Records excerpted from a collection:
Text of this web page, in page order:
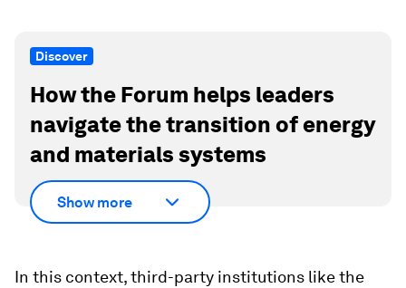
Discover
How the Forum helps leaders
navigate the transition of energy
and materials systems
Show more
In this context, third-party institutions like the
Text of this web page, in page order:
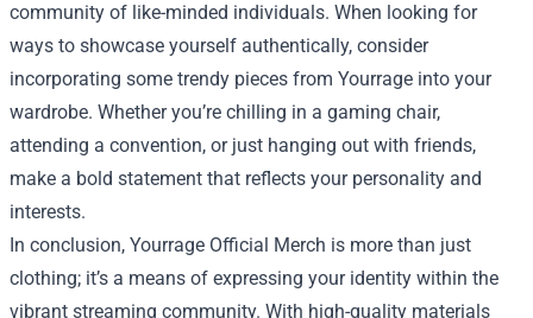
community of like-minded individuals. When looking for
ways to showcase yourself authentically, consider
incorporating some trendy pieces from Yourrage into your
wardrobe. Whether you’re chilling in a gaming chair,
attending a convention, or just hanging out with friends,
make a bold statement that reflects your personality and
interests.
In conclusion, Yourrage Official Merch is more than just
clothing; it’s a means of expressing your identity within the
vibrant streaming community. With high-quality materials
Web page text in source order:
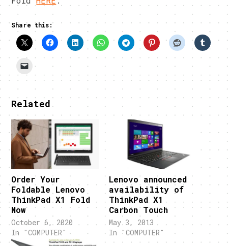
Share this:
Related
Order Your
Foldable Lenovo
ThinkPad X1 Fold
Now
October 6, 2020
In "COMPUTER"
Lenovo announced
availability of
ThinkPad X1
Carbon Touch
May 3, 2013
In "COMPUTER"
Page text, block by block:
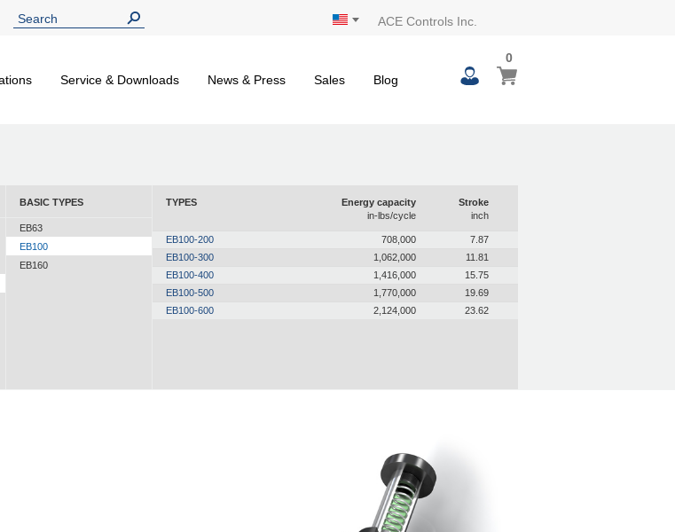
ACE Controls Inc.
Service & Downloads News & Press Sales Blog
0
BASIC TYPES
EB63
EB100
EB160
TYPES
Energy capacity
in-lbs/cycle
Stroke
inch
EB100-200 708,000
7.87
EB100-300
1,062,000
11.81
EB100-400
1,416,000
15.75
EB100-500
1,770,000
19.69
EB100-600
2,124,000 23.62
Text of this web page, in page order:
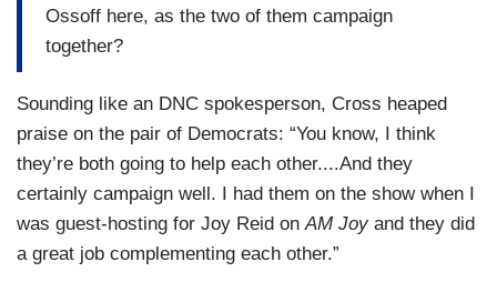
Ossoff here, as the two of them campaign
together?
Sounding like an DNC spokesperson, Cross heaped
praise on the pair of Democrats: “You know, I think
they’re both going to help each other....And they
certainly campaign well. I had them on the show when I
was guest-hosting for Joy Reid onAM Joyand they did
a great job complementing each other.”
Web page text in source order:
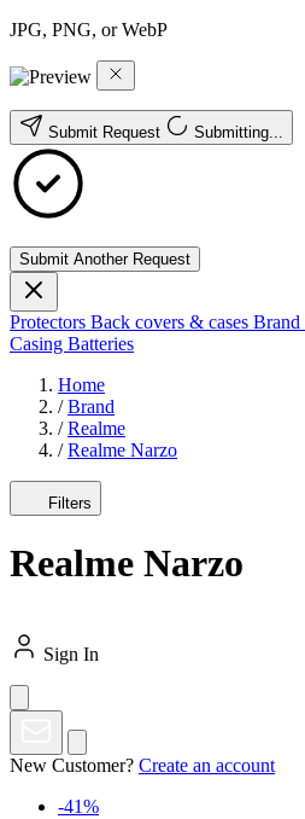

(YOUR ASSIGNMENT) None of the pictures belong in the copy; transcribe the rest of the data exactly.

(COMPLETED TASK)
Text of this web page, in page order:
Discover
How the Forum helps leaders
navigate the transition of energy
and materials systems
Show more
In this context, third-party institutions like the
Text of this web page, in page order:
community of like-minded individuals. When looking for
ways to showcase yourself authentically, consider
incorporating some trendy pieces from Yourrage into your
wardrobe. Whether you’re chilling in a gaming chair,
attending a convention, or just hanging out with friends,
make a bold statement that reflects your personality and
interests.
In conclusion, Yourrage Official Merch is more than just
clothing; it’s a means of expressing your identity within the
vibrant streaming community. With high-quality materials
Web page text in source order:
Share this:
Related
Order Your
Foldable Lenovo
ThinkPad X1 Fold
Now
October 6, 2020
In "COMPUTER"
Lenovo announced
availability of
ThinkPad X1
Carbon Touch
May 3, 2013
In "COMPUTER"
Page text, block by block:
ACE Controls Inc.
Service & Downloads News & Press Sales Blog
0
BASIC TYPES
EB63
EB100
EB160
TYPES
Energy capacity
in-lbs/cycle
Stroke
inch
EB100-200 708,000
7.87
EB100-300
1,062,000
11.81
EB100-400
1,416,000
15.75
EB100-500
1,770,000
19.69
EB100-600
2,124,000 23.62
Text of this web page, in page order:
Ossoff here, as the two of them campaign
together?
Sounding like an DNC spokesperson, Cross heaped
praise on the pair of Democrats: “You know, I think
they’re both going to help each other....And they
certainly campaign well. I had them on the show when I
was guest-hosting for Joy Reid onAM Joyand they did
a great job complementing each other.”
Web page text in source order:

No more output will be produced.